The format is based on Keep a Changelog, and this project adheres to Semantic Versioning.

[1.2.0] - 2026-03-24

Added

  • Analysis workflow and CLI. Added the polyzymd analyze command family with YAML-driven setup and execution for RMSF, contacts, distances, catalytic triad, and secondary-structure analyses, plus shared loading, alignment, PBC handling, result models, and aggregation helpers. (src/polyzymd/analysis/)
  • Comparison engine for multi-condition studies. Added registry-based comparators, typed comparison result models, shared statistical utilities, and a generic polyzymd compare run workflow for RMSF, contacts, distances, catalytic triad, exposure dynamics, binding free energy, polymer affinity, and secondary structure. (src/polyzymd/compare/)
  • Config-driven plotting stack. Added polyzymd compare plot-all, registry-based plot discovery, shared plot themes, and publication-oriented plotters for RMSF, contacts, distances, catalytic triad, secondary structure, binding free energy, exposure, and polymer affinity. (src/polyzymd/compare/plotter.py, src/polyzymd/compare/plotters/)
  • Secondary-structure comparison support. Added DSSP-backed secondary structure analysis, comparison results, and plotting so secondary structure is part of the stable release analysis stack. (src/polyzymd/analysis/secondary_structure/, src/polyzymd/compare/comparators/secondary_structure.py, src/polyzymd/compare/plotters/secondary_structure.py)
  • Comprehensive analysis documentation. Added end-to-end tutorials, cookbook-style guides, API pages, and extension guides covering analysis, comparison, and plotting workflows. (docs/source/tutorials/, docs/source/api/compare.md)

Changed

  • Release presentation labeling for debated metrics. Binding preference, exposure dynamics, binding free energy, and polymer affinity remain available from the CLI and plotting pipeline, but PolyzyMD now marks them explicitly as experimental in command output, plot listings, generated text reports, figure annotations, config templates, and user-facing docs. (src/polyzymd/core/experimental.py, src/polyzymd/compare/cli.py, src/polyzymd/compare/plotter.py, README.md)
  • Stable release scope for analysis demos. The presentation-ready stable comparison stack is now RMSF, contacts, distances, catalytic triad, and secondary structure, while the debated science-facing metrics remain visible but clearly labeled as experimental. (README.md, docs/source/tutorials/analysis_compare_conditions.md)

Fixed

  • Comparison result and plotting reliability. Fixed multiple comparison and plotting issues uncovered while building the release branch, including cached result discovery, condition-specific result paths, partition-aware BFE plots, shared-path bugs in the plot orchestrator, contacts/distances comparison edge cases, and corrupted-trajectory handling in contacts/exposure workflows. (src/polyzymd/compare/, src/polyzymd/analysis/contacts/, src/polyzymd/analysis/distances/)

Known Limitations

  • Analysis supports OpenMM trajectories only.
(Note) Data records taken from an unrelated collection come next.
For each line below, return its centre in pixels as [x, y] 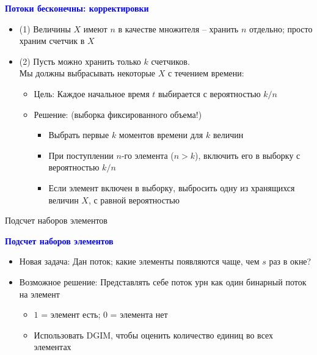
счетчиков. [170, 61]
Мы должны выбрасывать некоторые [87, 73]
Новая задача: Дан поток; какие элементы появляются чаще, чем [139, 261]
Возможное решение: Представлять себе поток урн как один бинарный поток [163, 281]
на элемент [39, 294]
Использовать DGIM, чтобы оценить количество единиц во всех [154, 335]
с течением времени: [206, 73]
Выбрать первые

The polyzymd analyze commands expect DCD trajectories in PolyzyMD's standard directory layout. GROMACS XTC trajectory support is planned for v1.2.1 (#47). Users running GROMACS simulations should use native GROMACS analysis tools or MDAnalysis directly until then.

[1.1.1] - 2026-03-23

Fixed

  • Applied ruff format to 5 source files that failed the CI formatting check (cli/main.py, config/loader.py, config/schema.py, simulation/runner.py, workflow/slurm.py).

[1.1.0] - 2026-03-23

Breaking Changes

  • Pixi replaces conda/mamba for environment management. SLURM job scripts now use pixi shell-hook instead of module load + conda activate. Existing conda environments still work for local use, but HPC job submission requires a pixi installation. See the updated Installation Guide.
  • Removed polyzymd-submit and polyzymd-continue entry points. These console-script aliases were broken and unused. Use polyzymd submit and polyzymd run-segment instead.
  • Removed deprecated GROMACS exporter API. PositionRestraintGenerator.generate(), generate_all_from_config(), and the TopologyModifier class have been removed. These were dead code never used externally. Use PositionRestraintGenerator.add_posres_to_itp_files() instead.

Added

  • polyzymd status CLI command. Displays a compact progress overview for all replicates of a simulation with colored Unicode progress bars, completion percentages, nanosecond progress, and per-replicate status. Auto-detects replicate directories via the naming template. Read-only (uses load_progress() only). (cli/main.py, cli/colors.py, config/schema.py)
  • Wall-time restart checkpoints for SLURM preemption resilience. The simulation loop now saves portable restart_state.xml + restart_system.xml at a configurable wall-time interval (checkpoint_interval in config, default 60s). On SLURM preemption, the loop detects SIGTERM within ~15s (via adaptive sub-chunking) and saves an interrupted state before the grace period expires. Previously, a single simulation.step(200000) call could block for ~2 minutes, leaving no time for graceful shutdown within a 120s grace period. (simulation/runner.py, simulation/continuation.py, simulation/signals.py, config/schema.py)
  • Adaptive sub-chunk sizing. After the first checkpoint interval, the loop measures actual steps/second and adjusts the sub-chunk size to target ~15s between interrupt checks. This ensures responsive signal handling regardless of system size or hardware speed. (simulation/runner.py, simulation/continuation.py)
  • Portable recovery path priority. Continuation recovery now prefers portable state XML files (interrupted_state.xml, restart_state.xml) over binary .chk checkpoints, which are not portable across heterogeneous GPU clusters. Binary .chk is only used as a last-resort fallback for legacy interrupted segments or hard-killed segments. (simulation/continuation.py)
  • Per-module colored logging. Each module group (builders, simulation, workflow, exporters, etc.) gets a distinct near-white tinted color for INFO/DEBUG log messages, making it easy to visually distinguish which subsystem produced each log line. WARNING stays amber yellow, ERROR stays red. Colors auto-detect terminal capability (truecolor > 256-color > basic

    none) and respect the NO_COLOR environment variable. (cli/colors.py — new module)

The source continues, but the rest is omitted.